Cell phone video shows the kind of truck Towamencin residents say come up and down Derstine Road between Allentown and Clemens Road all hours of the day and night.

"My house rattles at night when the trucks go by," said Denise Marnien who lives at Derstine and Kimberly Way. 

Neighbor call that part of the road a dangerous curve.

"It gets backed up and here there's accidents," she said. Marnien is also concerned for children including her oldest two 7-year-old Annalise and 9-year-old Matthew. They catch the school bus along this road.

"At the bus stop sometimes we go like this and the trucks honk at us because that's all you can hear because so many come by. It also causes the bus to be late," said Matthew. Towamencin township officials along with police in February tried a 90-day temporary ban of trucks on the road.

"It is very scary," said Jackie Swanson. She has attended many meetings to push for a permanent ban on the trucks.

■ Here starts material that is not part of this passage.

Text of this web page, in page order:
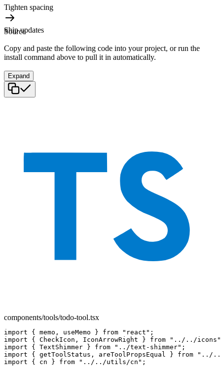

"It is a dangerous road for trucks that they do tend to have to cross the center line to be able to make that turn," she said.  Swanson believes truckers prefer Derstine Road as a short cut despite it being narrow and residential.

"Because they typically would take Forty Foot Road where there is a number of lights, speed restrictions to 25 mph and a school zone," she said.   Township Manager Rob Ford says a traffic study has been done but they have to get another township on board to move forward.

“Since the road we're talking about, Derstine Road, it goes off Allentown in Towamencin and also proceeds through an adjacent township, Hatfield Township we have to work together if we're going to restrict trucks on that road," he said.

Towamencin Board of Supervisors was supposed to take up the issue during a meeting tonight but they're still waiting to hear from Hatfield Township on whether they agree to the ban based on the traffic study.  The next step would be to draft an ordinance and bring it back on a public agenda.